When I think about the fine art of CYA, I always think of Ronin, one my very favorite (and vastly underrated) heist movies in which a pre-GOT Sean Bean turns to Robert DeNiro and says, “You’re worried about saving your own skin?” To which a smirking DeNiro replies, “Yeah, I am. It covers my body.” Bah-zing.
CYA is Attorney 101. It’s instilled in us early and often from our very first Contracts class: GET IT IN WRITING. Because when the chips are down and recollections fail you, somewhere there is an email that will set you free. Or damn you to the pits.
I never kept a diary as a kid. I find day planners intimidating. But man, do I keep stellar email records. Particularly on deals where I advocated for one thing and the business decided to go in a different direction. Of course, I document that with the partner on copy. Why? Because while I respect the ultimate decision of my partners to make their own (bad, so bad) decisions, I’m not taking the fall for them. If I indicated a clear preference for one course of action based on sound legal reasoning, then if something does go wrong, I’m not going into “the sky is falling, fall to your knees and grovel for your job” mode. I’m more “sweep in and save the day” mode which is a much more advantageous position. Sure, I didn’t cause the problem, but I’m honored to be part of the resolution. And that’s an important distinction — if you like keeping your job.
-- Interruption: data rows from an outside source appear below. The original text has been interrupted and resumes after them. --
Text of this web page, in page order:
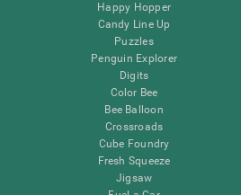
Happy Hopper
Candy Line Up
Puzzles
Penguin Explorer
Digits
Color Bee
Bee Balloon
Crossroads
Cube Foundry
Fresh Squeeze
Jigsaw

So, I find it rather surprising that more business partners don’t do this. I find myself asking over and over again if the partner kept notes from that meeting or call. And the responses I routinely get?
“I trust them not to screw me.”
“Sending a follow-up email shows a lack of faith.”
“That’s now how business deals work.”
“Who has time for that shit?”
“I don’t know if you know this, but emails don’t hold up in court.”
I do really love that last one. I don’t know about you, but I love it when my people bizsplain me what’s legal and what’s not…
Gag-reflex-inducing excuses aside, I always take a deep breath (and remind myself to think of my bonus, think of the money) and explain that sometimes it’s not a matter of one side engaging in gamesmanship or bad faith. Sometimes, it’s just the he said/she said/they said one thing and you heard another. It’s the lack of agreement, the ghost of law school classes past — we don’t have a meeting of the minds — looming over a conversation. Or, if I’m in a rush, I just tell them that memories are fleeting, but emails are forever. I also use that same explanation for why we don’t document certain things. I’m a contradiction, wrapped in a Snuggie, with law school loans to keep me warm.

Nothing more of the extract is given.